[Records from a dataset]
━━━━━━━━

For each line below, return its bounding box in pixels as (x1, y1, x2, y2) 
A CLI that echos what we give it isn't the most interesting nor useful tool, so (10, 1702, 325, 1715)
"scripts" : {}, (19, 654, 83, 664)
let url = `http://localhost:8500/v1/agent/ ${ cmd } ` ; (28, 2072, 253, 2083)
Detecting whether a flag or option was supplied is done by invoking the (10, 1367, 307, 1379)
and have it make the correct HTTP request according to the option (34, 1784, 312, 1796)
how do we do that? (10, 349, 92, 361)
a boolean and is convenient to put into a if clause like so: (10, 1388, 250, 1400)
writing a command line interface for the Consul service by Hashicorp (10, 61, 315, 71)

━━━━━━━━

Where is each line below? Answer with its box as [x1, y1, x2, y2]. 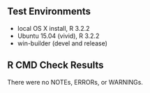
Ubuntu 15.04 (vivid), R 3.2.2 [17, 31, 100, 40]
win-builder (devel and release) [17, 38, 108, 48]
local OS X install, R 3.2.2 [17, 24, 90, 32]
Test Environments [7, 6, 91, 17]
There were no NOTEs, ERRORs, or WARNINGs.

━━━━━━━━

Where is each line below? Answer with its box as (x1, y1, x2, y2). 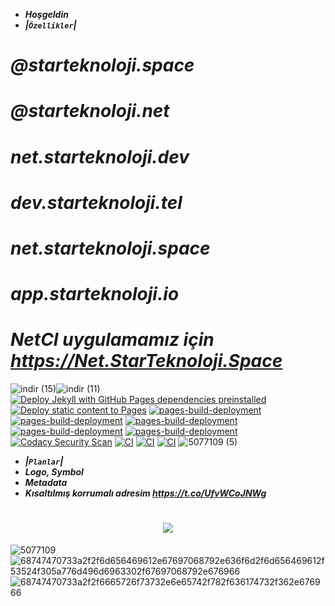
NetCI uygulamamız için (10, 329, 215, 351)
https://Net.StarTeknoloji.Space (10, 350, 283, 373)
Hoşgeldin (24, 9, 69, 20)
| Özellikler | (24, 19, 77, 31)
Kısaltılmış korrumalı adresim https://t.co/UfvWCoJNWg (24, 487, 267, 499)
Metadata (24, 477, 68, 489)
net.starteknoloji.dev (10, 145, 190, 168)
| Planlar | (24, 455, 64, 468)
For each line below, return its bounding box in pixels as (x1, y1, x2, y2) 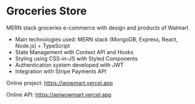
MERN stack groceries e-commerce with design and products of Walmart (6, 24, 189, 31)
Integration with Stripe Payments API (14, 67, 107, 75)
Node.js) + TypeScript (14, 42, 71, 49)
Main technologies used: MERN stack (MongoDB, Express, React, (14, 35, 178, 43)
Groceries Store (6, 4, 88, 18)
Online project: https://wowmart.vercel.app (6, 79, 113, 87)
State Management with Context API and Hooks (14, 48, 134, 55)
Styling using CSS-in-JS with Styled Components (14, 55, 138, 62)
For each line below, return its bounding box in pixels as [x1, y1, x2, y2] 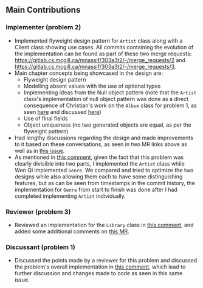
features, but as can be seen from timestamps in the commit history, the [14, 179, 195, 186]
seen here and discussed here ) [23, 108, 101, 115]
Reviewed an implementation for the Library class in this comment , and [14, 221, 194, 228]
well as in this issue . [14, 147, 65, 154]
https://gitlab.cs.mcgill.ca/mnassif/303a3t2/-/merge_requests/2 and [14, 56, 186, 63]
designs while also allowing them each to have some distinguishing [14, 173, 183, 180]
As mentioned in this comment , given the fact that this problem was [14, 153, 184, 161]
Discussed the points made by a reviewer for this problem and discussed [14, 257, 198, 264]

━━━━━━━━

In the data above, start at the line that has "Test Environments [7, 6, 91, 17]", stop after the line that has "There were no NOTEs, ERRORs, or WARNINGs.", and print every line in between exactly as it stands.

Test Environments [7, 6, 91, 17]
There were no NOTEs, ERRORs, or WARNINGs.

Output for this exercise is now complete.